(Dataset entries)

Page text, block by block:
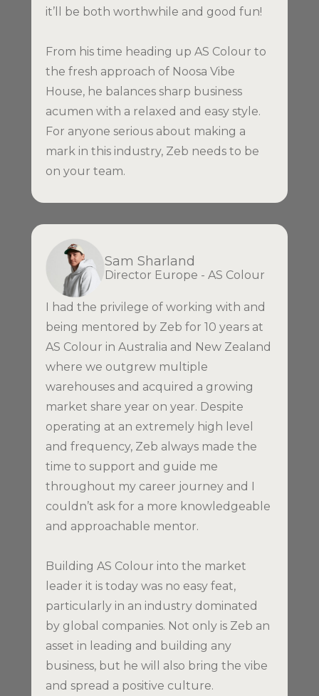
it’ll be both worthwhile and good fun!
From his time heading up AS Colour to
the fresh approach of Noosa Vibe
House, he balances sharp business
acumen with a relaxed and easy style.
For anyone serious about making a
mark in this industry, Zeb needs to be
on your team.
Sam Sharland
Director Europe - AS Colour
I had the privilege of working with and
being mentored by Zeb for 10 years at
AS Colour in Australia and New Zealand
where we outgrew multiple
warehouses and acquired a growing
market share year on year. Despite
operating at an extremely high level
and frequency, Zeb always made the
time to support and guide me
throughout my career journey and I
couldn’t ask for a more knowledgeable
and approachable mentor.
Building AS Colour into the market
leader it is today was no easy feat,
particularly in an industry dominated
by global companies. Not only is Zeb an
asset in leading and building any
business, but he will also bring the vibe
and spread a positive culture.
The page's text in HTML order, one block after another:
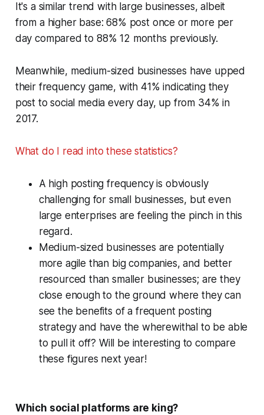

## Exercise aim
Write out exactly the lines that run from the one containing "From his time heading up AS Colour to" to the last line of the entries above, both ends kept, pictures left out.

## Solution below
From his time heading up AS Colour to
the fresh approach of Noosa Vibe
House, he balances sharp business
acumen with a relaxed and easy style.
For anyone serious about making a
mark in this industry, Zeb needs to be
on your team.
Sam Sharland
Director Europe - AS Colour
I had the privilege of working with and
being mentored by Zeb for 10 years at
AS Colour in Australia and New Zealand
where we outgrew multiple
warehouses and acquired a growing
market share year on year. Despite
operating at an extremely high level
and frequency, Zeb always made the
time to support and guide me
throughout my career journey and I
couldn’t ask for a more knowledgeable
and approachable mentor.
Building AS Colour into the market
leader it is today was no easy feat,
particularly in an industry dominated
by global companies. Not only is Zeb an
asset in leading and building any
business, but he will also bring the vibe
and spread a positive culture.
The page's text in HTML order, one block after another:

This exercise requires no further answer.